╭─ Information provided

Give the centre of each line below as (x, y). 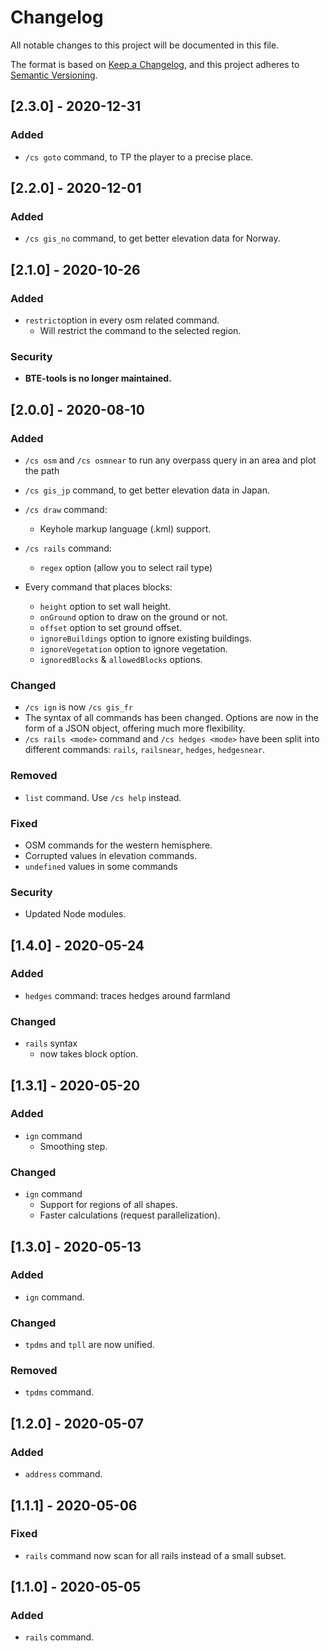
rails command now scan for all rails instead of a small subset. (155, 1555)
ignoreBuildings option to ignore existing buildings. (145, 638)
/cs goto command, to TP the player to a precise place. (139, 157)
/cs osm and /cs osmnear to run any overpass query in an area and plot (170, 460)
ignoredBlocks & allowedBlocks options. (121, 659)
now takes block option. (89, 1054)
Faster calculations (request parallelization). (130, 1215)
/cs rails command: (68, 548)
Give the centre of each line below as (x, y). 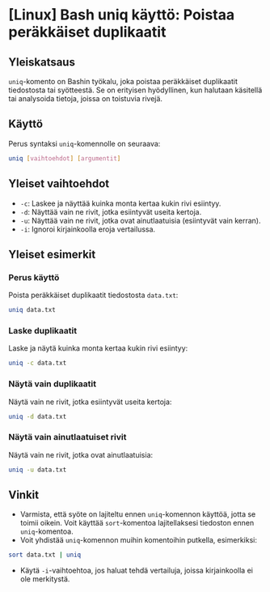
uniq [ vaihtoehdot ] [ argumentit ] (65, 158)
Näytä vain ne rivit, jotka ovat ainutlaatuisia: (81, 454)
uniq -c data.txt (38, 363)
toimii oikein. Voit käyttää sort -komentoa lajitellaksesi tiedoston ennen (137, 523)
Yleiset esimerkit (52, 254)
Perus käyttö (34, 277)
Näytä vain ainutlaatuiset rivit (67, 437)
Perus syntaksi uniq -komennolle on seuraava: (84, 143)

╰─
╭─ Information provided

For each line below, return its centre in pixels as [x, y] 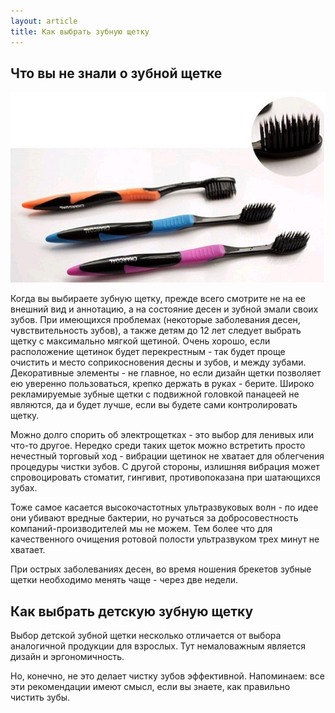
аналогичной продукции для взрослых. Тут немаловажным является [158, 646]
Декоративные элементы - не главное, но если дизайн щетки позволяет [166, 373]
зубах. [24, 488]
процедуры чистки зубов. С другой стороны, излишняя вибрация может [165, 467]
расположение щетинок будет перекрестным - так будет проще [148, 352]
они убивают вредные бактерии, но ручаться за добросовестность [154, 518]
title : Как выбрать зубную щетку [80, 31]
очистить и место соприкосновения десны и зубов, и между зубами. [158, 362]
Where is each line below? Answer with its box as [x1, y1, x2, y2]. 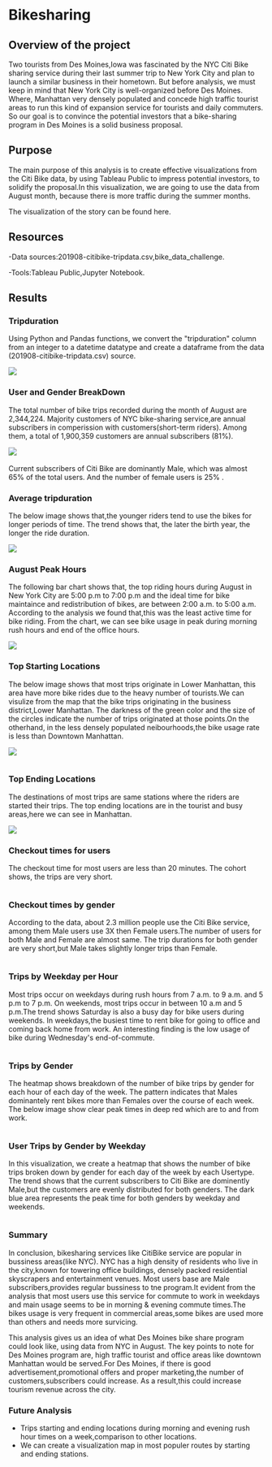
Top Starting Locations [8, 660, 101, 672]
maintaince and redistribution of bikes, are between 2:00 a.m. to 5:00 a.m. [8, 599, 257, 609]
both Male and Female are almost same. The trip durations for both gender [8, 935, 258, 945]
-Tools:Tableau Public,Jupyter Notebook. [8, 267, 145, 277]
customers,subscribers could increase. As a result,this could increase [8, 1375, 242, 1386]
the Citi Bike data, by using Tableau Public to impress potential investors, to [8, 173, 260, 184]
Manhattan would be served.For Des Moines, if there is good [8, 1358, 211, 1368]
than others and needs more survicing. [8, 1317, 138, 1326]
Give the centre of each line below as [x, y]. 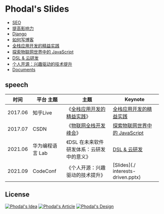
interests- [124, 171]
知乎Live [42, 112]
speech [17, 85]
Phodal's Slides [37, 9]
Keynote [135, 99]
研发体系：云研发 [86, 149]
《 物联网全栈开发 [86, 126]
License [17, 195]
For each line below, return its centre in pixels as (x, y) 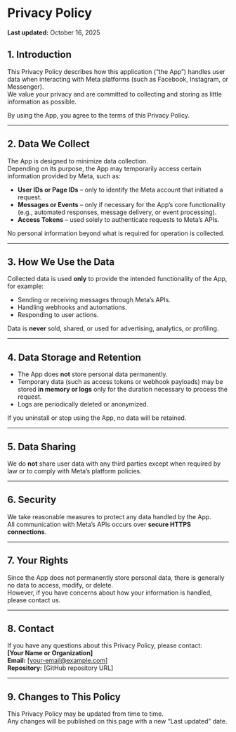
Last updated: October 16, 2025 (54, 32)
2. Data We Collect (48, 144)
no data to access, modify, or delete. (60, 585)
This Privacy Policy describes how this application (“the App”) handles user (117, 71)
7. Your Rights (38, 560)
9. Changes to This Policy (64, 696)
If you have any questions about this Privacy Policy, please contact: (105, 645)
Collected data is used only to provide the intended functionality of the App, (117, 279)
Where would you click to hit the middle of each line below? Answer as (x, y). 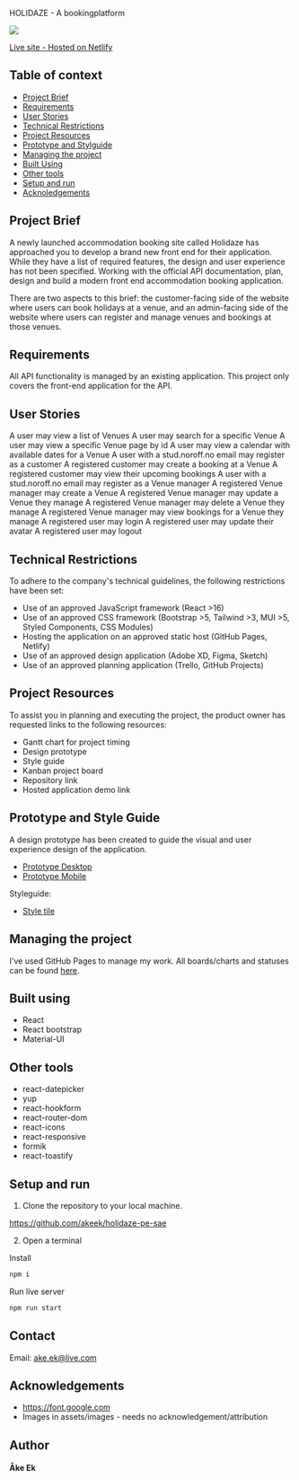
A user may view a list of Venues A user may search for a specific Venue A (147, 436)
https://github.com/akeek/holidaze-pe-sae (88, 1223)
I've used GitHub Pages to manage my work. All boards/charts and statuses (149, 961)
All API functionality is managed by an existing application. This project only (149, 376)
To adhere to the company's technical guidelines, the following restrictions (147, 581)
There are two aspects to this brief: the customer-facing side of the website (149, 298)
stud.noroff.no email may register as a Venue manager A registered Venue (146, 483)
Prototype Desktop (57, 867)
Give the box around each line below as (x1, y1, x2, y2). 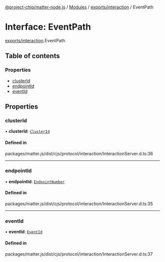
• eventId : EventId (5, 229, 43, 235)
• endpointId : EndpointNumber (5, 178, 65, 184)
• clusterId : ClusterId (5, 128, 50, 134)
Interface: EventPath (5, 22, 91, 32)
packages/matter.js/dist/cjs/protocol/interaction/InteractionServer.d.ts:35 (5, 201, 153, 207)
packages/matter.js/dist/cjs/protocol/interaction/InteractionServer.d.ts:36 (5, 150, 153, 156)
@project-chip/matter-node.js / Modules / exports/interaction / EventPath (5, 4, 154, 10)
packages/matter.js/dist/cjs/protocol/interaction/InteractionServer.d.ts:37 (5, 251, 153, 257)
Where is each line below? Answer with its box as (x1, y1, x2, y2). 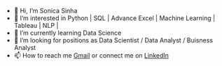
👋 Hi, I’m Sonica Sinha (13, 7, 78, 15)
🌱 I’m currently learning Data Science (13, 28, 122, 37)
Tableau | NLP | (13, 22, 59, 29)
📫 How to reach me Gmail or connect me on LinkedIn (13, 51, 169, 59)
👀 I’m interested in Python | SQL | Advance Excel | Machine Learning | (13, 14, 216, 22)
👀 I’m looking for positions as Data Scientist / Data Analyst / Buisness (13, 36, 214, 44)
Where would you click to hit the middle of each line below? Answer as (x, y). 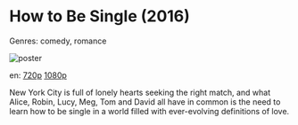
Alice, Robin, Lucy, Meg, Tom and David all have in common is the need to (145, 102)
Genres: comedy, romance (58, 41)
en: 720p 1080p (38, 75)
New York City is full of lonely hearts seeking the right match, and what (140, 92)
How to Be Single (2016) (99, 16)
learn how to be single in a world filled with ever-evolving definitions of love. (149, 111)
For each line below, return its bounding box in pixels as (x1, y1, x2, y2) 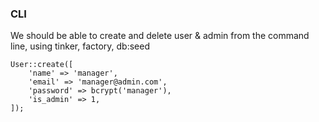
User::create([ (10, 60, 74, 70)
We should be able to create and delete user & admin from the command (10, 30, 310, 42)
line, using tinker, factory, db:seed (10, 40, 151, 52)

╰─
╭─ Information provided

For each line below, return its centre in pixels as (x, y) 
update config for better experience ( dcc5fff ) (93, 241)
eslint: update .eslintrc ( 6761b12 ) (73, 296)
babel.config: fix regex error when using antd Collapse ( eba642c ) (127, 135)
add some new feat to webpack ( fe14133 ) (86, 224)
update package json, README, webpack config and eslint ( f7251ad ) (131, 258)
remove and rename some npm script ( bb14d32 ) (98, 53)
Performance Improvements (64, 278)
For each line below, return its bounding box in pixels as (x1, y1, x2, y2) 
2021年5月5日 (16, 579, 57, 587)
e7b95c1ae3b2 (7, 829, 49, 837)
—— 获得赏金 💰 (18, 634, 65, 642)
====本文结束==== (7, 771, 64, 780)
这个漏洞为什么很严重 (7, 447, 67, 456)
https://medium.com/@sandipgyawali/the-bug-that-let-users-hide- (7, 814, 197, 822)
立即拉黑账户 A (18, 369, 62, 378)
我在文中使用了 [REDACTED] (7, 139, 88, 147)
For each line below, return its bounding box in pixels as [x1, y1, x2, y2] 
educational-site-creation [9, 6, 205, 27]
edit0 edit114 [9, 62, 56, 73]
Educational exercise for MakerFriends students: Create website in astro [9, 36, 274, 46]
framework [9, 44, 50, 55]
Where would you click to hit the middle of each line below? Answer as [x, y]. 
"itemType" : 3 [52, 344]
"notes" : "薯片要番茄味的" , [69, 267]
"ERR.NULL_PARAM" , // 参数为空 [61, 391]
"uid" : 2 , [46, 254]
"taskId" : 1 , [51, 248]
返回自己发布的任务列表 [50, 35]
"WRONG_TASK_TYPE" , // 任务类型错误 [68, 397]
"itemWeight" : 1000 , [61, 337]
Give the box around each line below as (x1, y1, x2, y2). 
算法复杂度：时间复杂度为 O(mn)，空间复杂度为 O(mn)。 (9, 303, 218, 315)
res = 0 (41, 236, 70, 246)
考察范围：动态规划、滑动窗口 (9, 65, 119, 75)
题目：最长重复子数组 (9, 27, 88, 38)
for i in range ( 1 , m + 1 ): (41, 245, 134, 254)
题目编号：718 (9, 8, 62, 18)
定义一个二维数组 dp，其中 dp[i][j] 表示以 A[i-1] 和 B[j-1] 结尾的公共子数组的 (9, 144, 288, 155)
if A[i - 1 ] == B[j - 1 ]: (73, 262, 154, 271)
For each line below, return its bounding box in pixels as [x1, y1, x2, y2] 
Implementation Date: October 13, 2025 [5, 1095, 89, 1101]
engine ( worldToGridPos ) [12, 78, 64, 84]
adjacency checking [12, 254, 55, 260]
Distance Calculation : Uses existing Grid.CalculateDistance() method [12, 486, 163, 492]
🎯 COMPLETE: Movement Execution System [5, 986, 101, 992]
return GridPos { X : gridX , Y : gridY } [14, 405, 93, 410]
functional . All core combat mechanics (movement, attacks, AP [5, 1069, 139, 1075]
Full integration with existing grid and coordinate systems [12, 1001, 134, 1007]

╰─

■ **Task description**
With "protocol" as the word to match, copy each line of the records that has it.

■ **Written solution**
packages/matter.js/dist/cjs/protocol/interaction/InteractionServer.d.ts:35 (5, 201, 153, 207)
packages/matter.js/dist/cjs/protocol/interaction/InteractionServer.d.ts:36 (5, 150, 153, 156)
packages/matter.js/dist/cjs/protocol/interaction/InteractionServer.d.ts:37 (5, 251, 153, 257)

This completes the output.